Kultur in Rheinberg Glanzvoller Auftakt einer kurzen Abendmusik-Reihe

RHEINBERG · Der Saxophonist Martin Hilner und der Organist Heinz-Peter Kortmann gestalteten das erste von diesmal nur drei Konzerten in der Reihe Rheinberger Abendmusik.

Christoph Bartusek, Leiter der Reihe Rheinberger Abendmusik, an der Orgel in der St.-Peter-Kirche.

Christoph Bartusek, Leiter der Reihe Rheinberger Abendmusik, an der Orgel in der St.-Peter-Kirche.

Foto: Fischer, Armin (arfi )/Fischer, Armin ( arfi )

Zum Auftaktkonzert der neuen Saison 2022/2023 seiner Reihe „Rheinberger Abendmusik“ hatte der Kirchenmusiker von St. Peter, Christoph Bartusek, jetzt einladen. Als Grund für den späten Beginn nannte Bartusek eine Vielzahl von Corona-Erkrankten, die in der Gemeinde ihre Spuren hinterlassen hätten. Und dass die diesjährige Saison auch nur bis Ostern dauere und folglich nur drei Orgelkonzerte insgesamt möglich seien, habe mit der überfälligen Sanierung und der damit verbundenen Schließung der Pfarrkirche zu tun, sagte er.

Trotzdem, so Bartusek, sei es gelungen, die kurze Reihe von drei Abendmusiken hochkarätig zu besetzen. Als Motto für die neue Saison habe er den Titel „Orgelduo“ gewählt.
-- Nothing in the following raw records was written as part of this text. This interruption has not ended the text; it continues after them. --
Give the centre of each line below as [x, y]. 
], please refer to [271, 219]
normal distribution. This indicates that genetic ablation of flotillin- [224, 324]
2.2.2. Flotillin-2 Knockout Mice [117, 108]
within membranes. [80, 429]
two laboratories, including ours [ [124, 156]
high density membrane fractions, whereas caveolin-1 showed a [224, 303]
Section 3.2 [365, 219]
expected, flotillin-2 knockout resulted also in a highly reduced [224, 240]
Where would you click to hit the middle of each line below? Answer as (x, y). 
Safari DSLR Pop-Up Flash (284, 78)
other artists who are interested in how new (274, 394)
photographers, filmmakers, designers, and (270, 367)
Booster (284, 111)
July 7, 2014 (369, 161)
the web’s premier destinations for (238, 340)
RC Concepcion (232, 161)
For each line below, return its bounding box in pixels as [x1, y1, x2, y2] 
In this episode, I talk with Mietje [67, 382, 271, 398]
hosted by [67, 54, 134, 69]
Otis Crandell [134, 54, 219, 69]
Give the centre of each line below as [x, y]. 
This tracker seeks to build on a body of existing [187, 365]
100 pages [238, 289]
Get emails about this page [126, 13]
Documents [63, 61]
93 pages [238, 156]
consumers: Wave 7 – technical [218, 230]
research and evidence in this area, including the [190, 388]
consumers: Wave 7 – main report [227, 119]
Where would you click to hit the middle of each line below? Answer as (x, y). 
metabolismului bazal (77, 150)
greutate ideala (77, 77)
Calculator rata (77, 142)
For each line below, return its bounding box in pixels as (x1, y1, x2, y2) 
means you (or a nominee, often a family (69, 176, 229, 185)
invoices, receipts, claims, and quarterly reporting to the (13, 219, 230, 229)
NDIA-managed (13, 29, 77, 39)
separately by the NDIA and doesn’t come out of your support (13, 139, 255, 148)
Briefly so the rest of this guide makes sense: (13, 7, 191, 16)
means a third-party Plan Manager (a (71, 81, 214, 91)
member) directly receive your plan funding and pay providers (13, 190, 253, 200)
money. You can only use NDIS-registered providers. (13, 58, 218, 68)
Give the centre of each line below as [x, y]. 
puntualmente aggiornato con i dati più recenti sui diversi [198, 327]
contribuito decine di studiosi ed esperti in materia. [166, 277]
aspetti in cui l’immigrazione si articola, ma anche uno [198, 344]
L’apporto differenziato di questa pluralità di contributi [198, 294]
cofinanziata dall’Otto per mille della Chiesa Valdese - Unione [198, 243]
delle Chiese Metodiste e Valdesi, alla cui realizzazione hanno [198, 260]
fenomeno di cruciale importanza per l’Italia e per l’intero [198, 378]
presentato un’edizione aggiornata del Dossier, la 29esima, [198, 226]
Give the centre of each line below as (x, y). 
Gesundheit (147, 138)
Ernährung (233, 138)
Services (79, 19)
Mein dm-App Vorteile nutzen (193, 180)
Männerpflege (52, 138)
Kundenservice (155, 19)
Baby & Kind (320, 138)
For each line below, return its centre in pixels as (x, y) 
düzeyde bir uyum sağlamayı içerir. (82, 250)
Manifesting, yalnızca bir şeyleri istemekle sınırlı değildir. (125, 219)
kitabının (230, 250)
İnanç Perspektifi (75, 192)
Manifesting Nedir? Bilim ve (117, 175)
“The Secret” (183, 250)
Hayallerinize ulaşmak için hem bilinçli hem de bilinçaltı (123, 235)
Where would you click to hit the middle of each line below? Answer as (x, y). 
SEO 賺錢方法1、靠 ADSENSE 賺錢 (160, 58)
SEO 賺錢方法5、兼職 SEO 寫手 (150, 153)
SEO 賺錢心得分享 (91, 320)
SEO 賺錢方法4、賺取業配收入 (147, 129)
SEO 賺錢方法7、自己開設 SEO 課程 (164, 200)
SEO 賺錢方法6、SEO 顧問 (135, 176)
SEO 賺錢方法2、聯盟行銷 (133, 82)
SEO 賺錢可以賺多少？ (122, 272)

Während das erste Konzert Musik für Saxophon und Orgel bot, wird es im zweiten am 15. Januar Musik für zwei Spieler geben – „also zu vier Händen und vier Füßen“, wie er es ausdrückte. Das Organisten-Ehepaar Iris und Carsten Lenz wird den Abend musikalisch gestalten. Den frühen Abschluss der Saison am 19. März des nächsten Jahres liefert dann ein Konzert mit Musik für Panflöte und Orgel. Hannah Schlubeck, „eine Panflötistin von Weltruf“, so Bartusek, wird zusammen mit ihm an der Orgel unter anderem musikalische Werke von Telemann, Bach und Mozart dem Publikum zu Gehör bringen.

Beim Eröffnungskonzert präsentierte Bartusek mit Martin Hilner am Saxophon und Heinz-Peter Kortmann an der Orgel zwei exzellente Virtuosen. Zehn Werke verschiedener Komponisten aus unterschiedlichen Kulturkreisen umfasste das flotte, gut eine Stunde dauernde Programm. An Musikrichtungen zu hören gab es Kompositionen der Klassik aus dem 19. Jahrhundert, zeitgenössische Klänge aus dem 20. Jahrhundert sowie aktuelle Stilrichtungen des 21. Jahrhunderts noch lebender Komponisten.

Zur letztgenannten Gattung gehörte beispielsweise ein äußerst gelungenes, neu arrangiertes „Ave Maria“ von Giulio Caccini (1551 bis 1618) durch den japanischen Komponisten Tomoyuki Asakawa sowie ein jazzartiges Werk von Hans-André Stamm unter dem Titel „Pick five“. Darin zu hören gab es ungewöhnliche Metren im 5/4-Takt, die bravourös von den Solisten Hilner und Kortmann gemeistert wurden.

Nicht minder spektakulär verlief der musikalische Vortrag vom „Allegro cantabilé“ aus der Sinfonie Nr. 5 f-moll op.42/1 von dem französischen Komponisten Charles-Marie Widor (1844 bis 1937), dessen wohl berühmteste Orgelsinfonie. Der zweite Satz wiederum bestach durch seine so wundervoll elegisch dahinfließende, leicht melancholische Melodie. Insofern war es eine wunderbare Idee von Heinz-Peter Kortmann, dieser Ursprungskomposition mit einer eigenen Bearbeitung eine weitere raffinierte Aufführungsvariante hinzuzufügen.

Das Publikum war entzückt von diesem Abend und erhielt als Belohnung für seinen heftigen Schlussapplaus eine Zugabe.